Gets estimates of E[Y|X=x] using a trained regression forest.
# S3 method for regression_forest predict( object, newdata = NULL, linear.correction.variables = NULL, ll.lambda = NULL, ll.weight.penalty = FALSE, num.threads = NULL, estimate.variance = FALSE, ... )
| object | The trained forest. |
|---|---|
| newdata | Points at which predictions should be made. If NULL, makes out-of-bag predictions on the training set instead (i.e., provides predictions at Xi using only trees that did not use the i-th training example).

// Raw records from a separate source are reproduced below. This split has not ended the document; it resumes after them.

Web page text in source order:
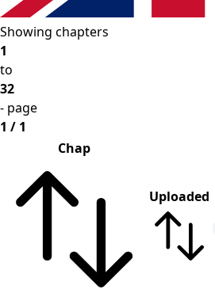
Showing chapters
1
to
32
- page
1 / 1
Chap
Uploaded
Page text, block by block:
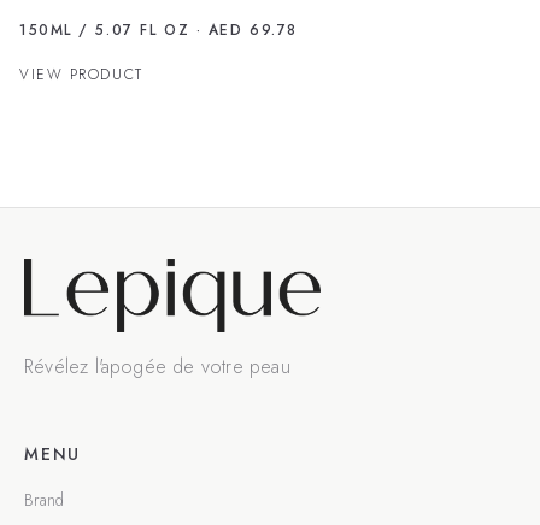
150ML / 5.07 FL OZ · AED 69.78
VIEW PRODUCT
Révélez l'apogée de votre peau
MENU
Brand
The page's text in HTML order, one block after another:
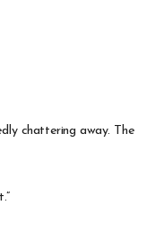
chattering away. The
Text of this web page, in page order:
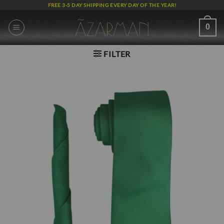
content
FREE 3-5 DAY SHIPPING EVERY DAY OF THE YEAR!
0
FILTER
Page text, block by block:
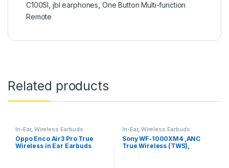
C100SI jbl earphones One Button Multi-function
Remote
Related products
In-Ear, Wireless Earbuds
Oppo Enco Air3 Pro True
Wireless in Ear Earbuds
In-Ear, Wireless Earbuds
Sony WF-1000XM4 ,ANC
True Wireless (TWS),
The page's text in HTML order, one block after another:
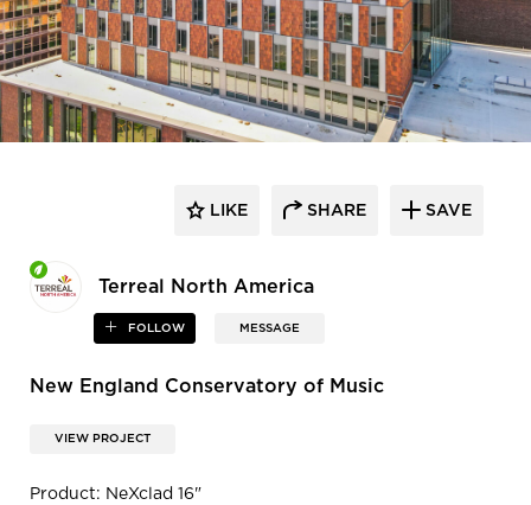
Terreal North America
FOLLOW MESSAGE
LIKE SHARE SAVE
New England Conservatory of Music
VIEW PROJECT
Product: NeXclad 16"

Note that this matrix should have the number of columns as the training matrix, and that the columns must appear in the same order. |
| linear.correction.variables | Optional subset of indexes for variables to be used in local linear prediction. If NULL, standard GRF prediction is used. Otherwise, we run a locally weighted linear regression on the included variables. Please note that this is a beta feature still in development, and may slow down prediction considerably. Defaults to NULL. |
| ll.lambda | Ridge penalty for local linear predictions. Defaults to NULL and will be cross-validated. |
| ll.weight.penalty | Option to standardize ridge penalty by covariance (TRUE), or penalize all covariates equally (FALSE). Defaults to FALSE. |
| num.threads | Number of threads used in training. If set to NULL, the software automatically selects an appropriate amount. |
| estimate.variance | Whether variance estimates for \(\hat\tau(x)\) are desired (for confidence intervals). |
| ... | Additional arguments (currently ignored). |
Vector of predictions, along with estimates of the error and (optionally) its variance estimates. Column 'predictions' contains estimates of E[Y|X=x]. The square-root of column 'variance.estimates' is the standard error the test mean-squared error. Column 'excess.error' contains jackknife estimates of the Monte-carlo error. The sum of 'debiased.error' and 'excess.error' is the raw error attained by the current forest, and 'debiased.error' alone is an estimate of the error attained by a forest with an infinite number of trees. We recommend that users grow enough forests to make the 'excess.error' negligible.
# \donttest{ # Train a standard regression forest. n <- 50 p <- 10 X <- matrix(rnorm(n * p), n, p) Y <- X[, 1] * rnorm(n) r.forest <- regression_forest(X, Y) # Predict using the forest. X.test <- matrix(0, 101, p) X.test[, 1] <- seq(-2, 2, length.out = 101) r.pred <- predict(r.forest, X.test) # Predict on out-of-bag training samples. r.pred <- predict(r.forest) # Predict with confidence intervals; growing more trees is now recommended. r.forest <- regression_forest(X, Y, num.trees = 100) r.pred <- predict(r.forest, X.test, estimate.variance = TRUE) # }